** What is expected **
Show all lines of the listing that contain the word "liens".

** Supplied records **
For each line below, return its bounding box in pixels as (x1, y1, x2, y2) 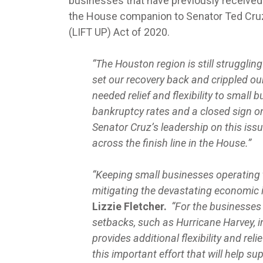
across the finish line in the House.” (92, 136, 254, 149)
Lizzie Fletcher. (92, 200, 169, 213)
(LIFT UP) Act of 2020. (69, 25, 172, 38)
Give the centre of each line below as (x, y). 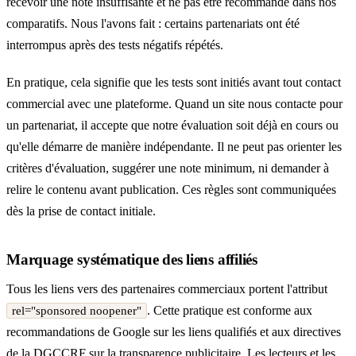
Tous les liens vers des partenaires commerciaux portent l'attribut (167, 288)
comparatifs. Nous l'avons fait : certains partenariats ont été (153, 23)
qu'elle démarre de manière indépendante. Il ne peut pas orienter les (174, 147)
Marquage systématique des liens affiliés (132, 260)
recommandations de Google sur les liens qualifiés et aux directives (174, 331)
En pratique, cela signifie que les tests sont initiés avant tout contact (174, 82)
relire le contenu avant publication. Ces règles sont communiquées (171, 190)
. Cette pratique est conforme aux (230, 310)
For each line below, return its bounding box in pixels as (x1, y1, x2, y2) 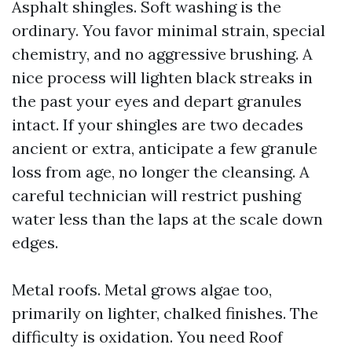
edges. (12, 233, 58, 252)
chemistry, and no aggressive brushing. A (12, 44, 313, 64)
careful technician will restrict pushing (12, 185, 301, 205)
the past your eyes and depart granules (12, 91, 302, 111)
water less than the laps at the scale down (12, 209, 323, 229)
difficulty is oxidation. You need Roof (12, 327, 283, 346)
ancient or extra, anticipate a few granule (12, 138, 317, 158)
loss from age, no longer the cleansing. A (12, 162, 310, 181)
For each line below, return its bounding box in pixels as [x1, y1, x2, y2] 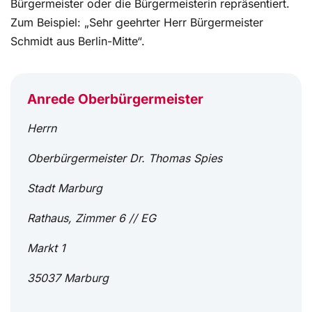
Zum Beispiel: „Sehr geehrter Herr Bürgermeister [10, 15, 263, 30]
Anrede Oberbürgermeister [27, 91, 203, 108]
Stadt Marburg [27, 181, 102, 196]
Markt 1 [27, 241, 65, 256]
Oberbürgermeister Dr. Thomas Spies [27, 151, 222, 166]
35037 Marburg [27, 271, 109, 286]
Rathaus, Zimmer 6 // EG [27, 211, 156, 226]
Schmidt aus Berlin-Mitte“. [10, 34, 145, 49]

** Output below **
Tous les liens vers des partenaires commerciaux portent l'attribut (167, 288)
Marquage systématique des liens affiliés (132, 260)
recommandations de Google sur les liens qualifiés et aux directives (174, 331)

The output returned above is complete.